CHONGQING CITY, China, September 14, 2012 ( – A U.S.-based leader in the movement against forced abortions in China says a Chinese official’s recent claim that the barbaric practice has been effectively banned is undoubtedly another in a long list of false promises from a Communist government struggling with a public relations crisis.

A member of a family planning committee in Chongqing City in Southwest China told the advocacy group All Girls Allowed (AGA) that officials in late August issued a new protocol under order from Beijing prohibiting forced sterilization and late-term abortions as a means of enforcing the country’s notorious one-child policy.

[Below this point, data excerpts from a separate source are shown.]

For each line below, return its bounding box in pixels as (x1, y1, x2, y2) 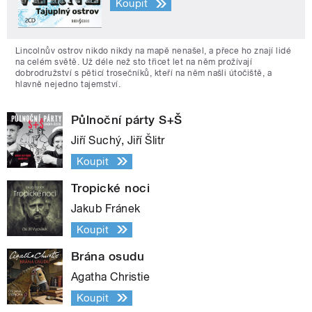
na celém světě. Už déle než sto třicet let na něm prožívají (15, 56, 253, 67)
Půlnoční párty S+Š (71, 112, 182, 127)
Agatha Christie (71, 270, 150, 283)
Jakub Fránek (71, 201, 141, 215)
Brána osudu (71, 249, 145, 263)
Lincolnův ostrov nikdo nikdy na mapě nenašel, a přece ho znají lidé (15, 45, 292, 56)
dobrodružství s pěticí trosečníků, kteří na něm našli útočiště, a (15, 68, 272, 78)
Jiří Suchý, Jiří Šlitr (71, 133, 165, 147)
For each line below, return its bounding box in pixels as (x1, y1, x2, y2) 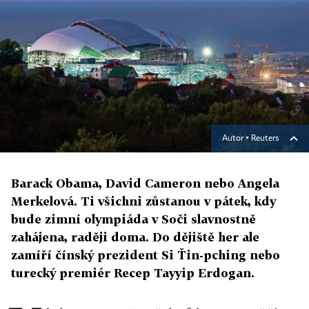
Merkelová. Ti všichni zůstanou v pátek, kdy (11, 194, 276, 209)
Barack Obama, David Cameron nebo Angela (11, 176, 279, 191)
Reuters (251, 134, 279, 143)
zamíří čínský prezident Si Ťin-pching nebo (11, 248, 280, 263)
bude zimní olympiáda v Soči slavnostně (11, 212, 256, 227)
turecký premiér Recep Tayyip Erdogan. (11, 266, 255, 281)
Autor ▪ (222, 134, 251, 143)
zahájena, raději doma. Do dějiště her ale (11, 230, 259, 245)
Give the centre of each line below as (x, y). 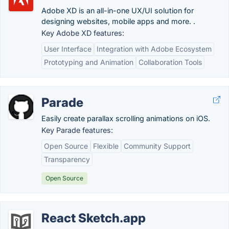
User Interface (68, 49)
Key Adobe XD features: (83, 33)
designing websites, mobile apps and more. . (118, 21)
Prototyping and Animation (89, 62)
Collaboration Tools (170, 62)
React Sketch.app (94, 218)
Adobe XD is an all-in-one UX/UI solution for (118, 10)
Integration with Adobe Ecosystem (154, 49)

“Parents must make their own choice. We will not use forced abortion,” the official said, according to the group. AGA said the official did not give a precise release date for the Beijing memorandum supposedly behind the new protocol.

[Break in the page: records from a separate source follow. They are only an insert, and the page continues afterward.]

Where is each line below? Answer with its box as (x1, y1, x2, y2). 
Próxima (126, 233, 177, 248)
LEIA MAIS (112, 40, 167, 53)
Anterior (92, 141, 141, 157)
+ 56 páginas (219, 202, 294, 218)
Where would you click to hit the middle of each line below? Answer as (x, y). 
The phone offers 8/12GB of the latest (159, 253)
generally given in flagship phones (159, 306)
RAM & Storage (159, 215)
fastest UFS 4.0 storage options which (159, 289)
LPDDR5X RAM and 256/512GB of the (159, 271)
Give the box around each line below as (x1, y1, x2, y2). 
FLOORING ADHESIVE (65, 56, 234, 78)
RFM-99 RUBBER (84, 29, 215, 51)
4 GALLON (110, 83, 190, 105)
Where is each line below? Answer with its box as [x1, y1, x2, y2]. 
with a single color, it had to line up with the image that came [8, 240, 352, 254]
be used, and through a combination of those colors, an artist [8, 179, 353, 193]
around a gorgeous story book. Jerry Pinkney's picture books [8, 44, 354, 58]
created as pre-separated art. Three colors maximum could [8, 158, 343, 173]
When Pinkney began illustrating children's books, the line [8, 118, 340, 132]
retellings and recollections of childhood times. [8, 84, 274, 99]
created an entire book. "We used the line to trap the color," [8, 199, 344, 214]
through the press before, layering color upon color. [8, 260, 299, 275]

The group said that when the National Population and Family Planning Commission held its semiannual meeting in July, Minister Wang Xia called upon family planning policy to “absolutely stop performing late-stage abortions,” saying they should only “guide people to do family planning voluntarily.”


While some applauded the statement, Reggie Littlejohn, founder of Women’s Rights Without Frontiers and a key figure in the release of Chinese human rights activist Chen Guangcheng, says the new protocol isn’t worth the paper it’s written on.

“China has not banned forced abortions.  I have no doubt that there are women in China being forcibly aborted at this moment,” Littlejohn told in an email Friday.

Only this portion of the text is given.